Interestingly, he has also managed to gain the support of dispensational writers such as Chuck Baldwin and Laurence Vance along with the endorsement of theonomists like Gary North and Chris Ortiz. North in fact worked in Paul’s congressional office in the 1970’s. Vigorous pro-life conservatives such as Pat Buchanan are also springing to Paul’s defense.

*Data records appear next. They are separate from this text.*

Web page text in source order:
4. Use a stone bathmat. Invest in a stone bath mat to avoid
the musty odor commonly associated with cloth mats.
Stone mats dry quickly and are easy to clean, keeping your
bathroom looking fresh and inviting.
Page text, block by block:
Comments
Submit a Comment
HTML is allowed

Not only has Paul garnered the support of many rock-ribbed Christians, he also makes the druggie, grifter, and low-life set of the libertarian movement uncomfortable. In The New Republic, Michael Crowley explains why: “But libertarians are a fractious bunch, and some hardcore activists have mixed feelings about the man now carrying their banner. For instance, libertarian purists generally support a laissez-faire government attitude toward abortion and gay marriage, as well as ‘open border’ immigration policies and unfettered free trade. Yet Paul opposes gay marriage, believes states should outlaw abortion, decries high immigration rates, and criticizes free trade agreements–though mainly on constitutional grounds.”

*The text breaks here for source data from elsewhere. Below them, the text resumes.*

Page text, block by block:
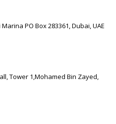
PO Box 283361, Dubai, UAE
Tower 1,Mohamed Bin Zayed,
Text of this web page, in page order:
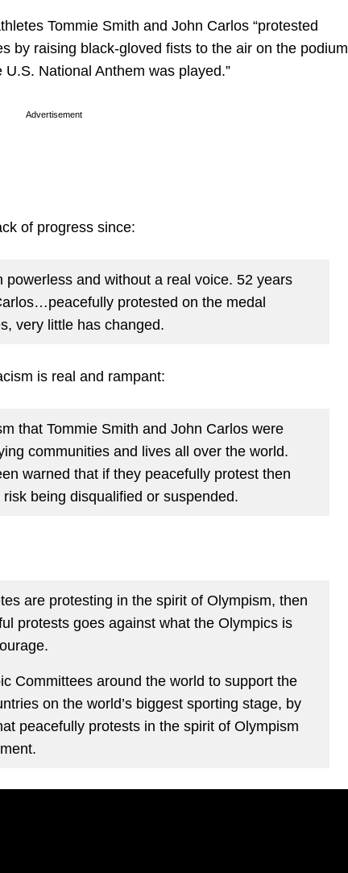
Tommie Smith and John Carlos “protested
by raising black-gloved fists to the air on the podium
National Anthem was played.”
Advertisement
of progress since:
powerless and without a real voice. 52 years
protested on the medal
very little has changed.
is real and rampant:
that Tommie Smith and John Carlos were
communities and lives all over the world.
warned that if they peacefully protest then
being disqualified or suspended.
are protesting in the spirit of Olympism, then
protests goes against what the Olympics is
Committees around the world to support the
on the world’s biggest sporting stage, by
peacefully protests in the spirit of Olympism
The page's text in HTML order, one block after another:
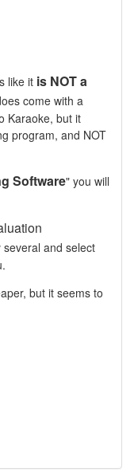
like it is NOT a
come with a
Karaoke, but it
program, and NOT
Software" you will
and select
but it seems to
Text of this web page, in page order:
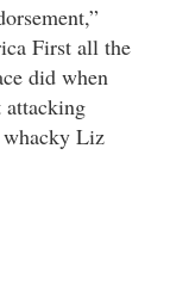
First all the
did when
attacking
whacky Liz
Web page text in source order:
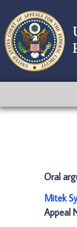
Oral
Mitek
Appeal
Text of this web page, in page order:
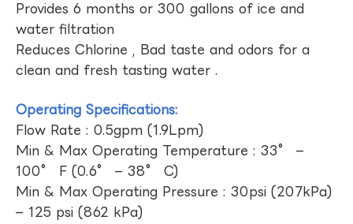
Provides 6 months or 300 gallons of ice and
water filtration
Reduces Chlorine , Bad taste and odors for a
clean and fresh tasting water .
Operating Specifications:
Flow Rate : 0.5gpm (1.9Lpm)
Min & Max Operating Temperature : 33° –
100° F (0.6° – 38° C)
Min & Max Operating Pressure : 30psi (207kPa)
– 125 psi (862 kPa)

Dr. Paul is a fierce critic of abortion. As a specialist in obstetrics/gynecology, he has delivered more than 4,000 babies. In 2005, he introduced legislation legislation that for federal purposes defined “human life…to exist from conception.” The bill, H.R. 776, would also have removed the Supreme Court’s jurisdiction over abortion, nullifying the Roe v Wade decision, and pulled the plug on funding for abortion providers.

If you doubt Paul’s pro-life bonafides, read his comments from the House floor discussing the partial-birth abortion ban:

Whether a civilized society treats human life with dignity or contempt determines the outcome of that civilization. Reaffirming the importance of the sanctity of life is crucial for the continuation of a civilized society. There is already strong evidence that we are indeed on the slippery slope toward euthanasia and human experimentation. Although the real problem lies within the hearts and minds of the people, the legal problems of protecting life stem from the ill-advised Roe v. Wade ruling, a ruling that constitutionally should never have occurred.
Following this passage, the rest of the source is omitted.